I will soon order a bunch of electronic stuff to get started on arduino and I have two projects in mind. One is absolutely insane and might take more than a year and the "easy" one is the one I will be talking about now.
I want to make a helmet for a cosplay which incorporates an ultrasonic distance sensor, a regular and a infrared camera.
Nothing fancy here, I guess making a code to use either a cam or the other and putting a distance reading somewhere would be pretty easy.
My problem is the display, I originaly wanted to use a viewfinder for each eye but they are quite hard to find and also expensive. So I thought about using mini displays and a lens but this might be way too difficult. I also thought using a HUD, it could be fairly easy to "project" what the infrared cam sees to get a mixed view but I don't want to have a tank on my head. I searched to transparent displays but they are also hard to find, in fact the only one I found is not made anymore and it would be hard to focus on a screen a few centimeters away from the eye and stuff that is meters away.
So I need your advices, the absolute best would be viewfinder so if you have links to buy some for cheap im taking and if you think another option could be used well I would be very happy to hear about it. By the way I browsed the internets for a few hours before asking here.

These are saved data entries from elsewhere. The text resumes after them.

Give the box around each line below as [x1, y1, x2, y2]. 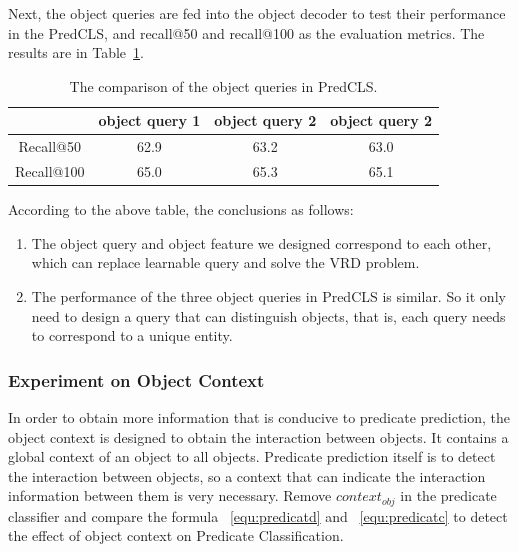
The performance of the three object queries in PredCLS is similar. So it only [31, 285, 506, 306]
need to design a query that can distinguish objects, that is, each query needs [31, 305, 506, 326]
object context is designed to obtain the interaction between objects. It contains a [8, 426, 509, 447]
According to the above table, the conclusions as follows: [8, 199, 354, 220]
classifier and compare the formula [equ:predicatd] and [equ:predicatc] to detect [8, 505, 508, 526]
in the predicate [400, 485, 497, 506]
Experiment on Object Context [8, 367, 265, 392]
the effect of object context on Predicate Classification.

Also if there is a place to introduce myself and I missed it, just tell me.
I dont know all the ins-n-outs of your project, and what you want to all do...
but I am not sure an Arduino is what you will need. Not a lot of processing power/memory..etc.. (nor am I really clear on what part the Arduino is to play in all of this?)

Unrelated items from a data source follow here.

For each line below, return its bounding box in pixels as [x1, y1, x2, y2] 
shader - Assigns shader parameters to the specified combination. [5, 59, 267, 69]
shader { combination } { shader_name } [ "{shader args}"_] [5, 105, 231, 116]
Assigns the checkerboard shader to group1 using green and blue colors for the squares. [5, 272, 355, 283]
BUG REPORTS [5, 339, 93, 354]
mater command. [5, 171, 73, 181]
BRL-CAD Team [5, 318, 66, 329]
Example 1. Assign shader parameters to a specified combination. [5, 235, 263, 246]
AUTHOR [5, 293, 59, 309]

I actually attempted to tackle a similar project (real-time HUD for a Iron Man helmet)..a few years back.
For myself.. and my skill set at the time..

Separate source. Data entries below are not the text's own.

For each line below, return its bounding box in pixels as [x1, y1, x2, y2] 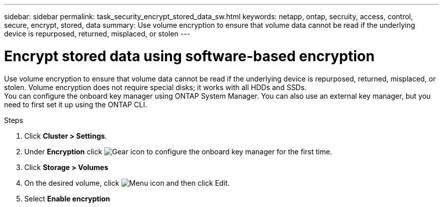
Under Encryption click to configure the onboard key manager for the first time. [24, 147, 332, 156]
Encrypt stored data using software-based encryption [4, 47, 375, 65]
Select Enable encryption [24, 194, 110, 203]
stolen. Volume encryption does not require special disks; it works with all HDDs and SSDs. [4, 82, 307, 92]
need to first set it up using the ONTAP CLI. [4, 100, 147, 109]
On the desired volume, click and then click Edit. [24, 178, 230, 187]
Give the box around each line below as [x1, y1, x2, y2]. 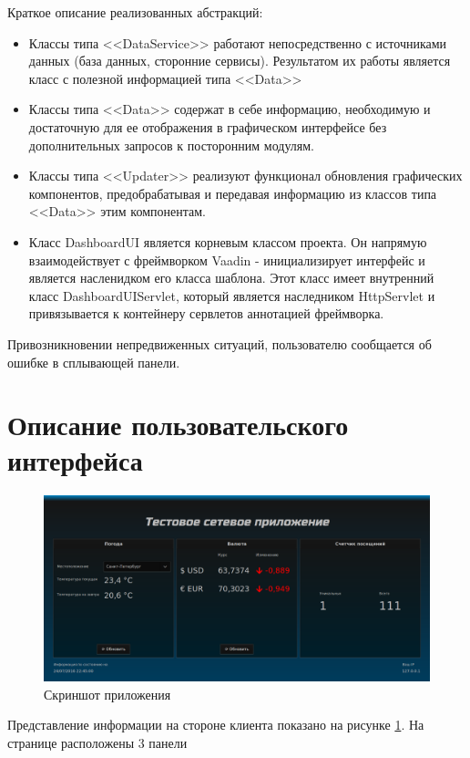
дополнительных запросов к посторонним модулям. [28, 135, 314, 154]
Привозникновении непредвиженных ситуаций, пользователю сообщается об [7, 334, 432, 353]
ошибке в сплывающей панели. [7, 352, 180, 371]
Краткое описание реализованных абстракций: [7, 3, 263, 21]
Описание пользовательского [7, 406, 349, 443]
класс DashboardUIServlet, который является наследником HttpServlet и [28, 286, 435, 305]
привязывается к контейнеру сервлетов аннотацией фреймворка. [28, 304, 384, 323]
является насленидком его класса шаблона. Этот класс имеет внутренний [28, 268, 434, 287]

I first mocked my approach up on my PC.
I used Adobe Flash as my base.
It takes the environments webcam and uses it for a 'real-time' display of whatever the webcam sees.
Doing this in flash also allowed me to over-lay any data/graphics/effects over the webcam feed.
This all worked fine as a POC (proof of concept) until it was actually time to port things to the 'Arduino'...
An Arduino just wouldnt suffice here.. I needed something more like a RasberryPi, or a pcDuino.
(but both of these I have zero experience with).. for my project is was crucial that the 'board' I was planning on using support the Flash Player plugin... but I could never get a solid answer from the pcDuino forums (so the project died)
You may want to checkout Adafruit storefront.. and see if they have any HD/display screens (like they use in various arcade/mame projects)
The optics is the tough part for a proper HUD. You need to have the focus distance for the screen to be 5ft to infinity. Bouncing it off an angled reflector which is also transparent is not hard to conceptualize but the optical parts are not available as easily as buying a transistor.
A camera viewfinder is one possibility. If you can set up your data as a video overlay and there's a camera in the helmet providing your forward view, it's all possible. You can buy the viewfinder optics quite easily for just a few bucks on eBay and then use any small TFT screen as your video display.
But if this is just cosplay, then others need to see that your helmet is doing something. You don't actually need to read the data from inside the helmet do you? A small projector shining the numbers onto your face is going to look like the movies. (How do you think Hollywood does it?)
The actor wears a helmet that has a small projector attached. The latest Iron Man films then overlay a simulated hologram but the light on the actor's face is attached to the actor.
MorganS:
A small projector shining the numbers onto your face is going to look like the movies.
Of course such a device has absolutely no use to its user. Don't go down the path of the darkside.
From what I've read on the subject, a HUD type display can be done with some sort of transparent sheet to reflect the image of an OLED in a way which superimposes the image over the actual scene. I believe the OLED display is often above the user's head.
Even if you were to get this to work well, I don't think the effect would be visible to people outside the helmet (i.e. you'd be the only one to see it). Such a helmet would likely be very bulky.
It's for a cosplay but walking around with a helmet with only some sensors sticking out will still have some effect and it could be used to other stuff too.
And by searching for a viewfinder on Ebay or such stuff I only find stuff to adapt on cameras or tiny but expensive external viewfinder to attach on the shoe mount.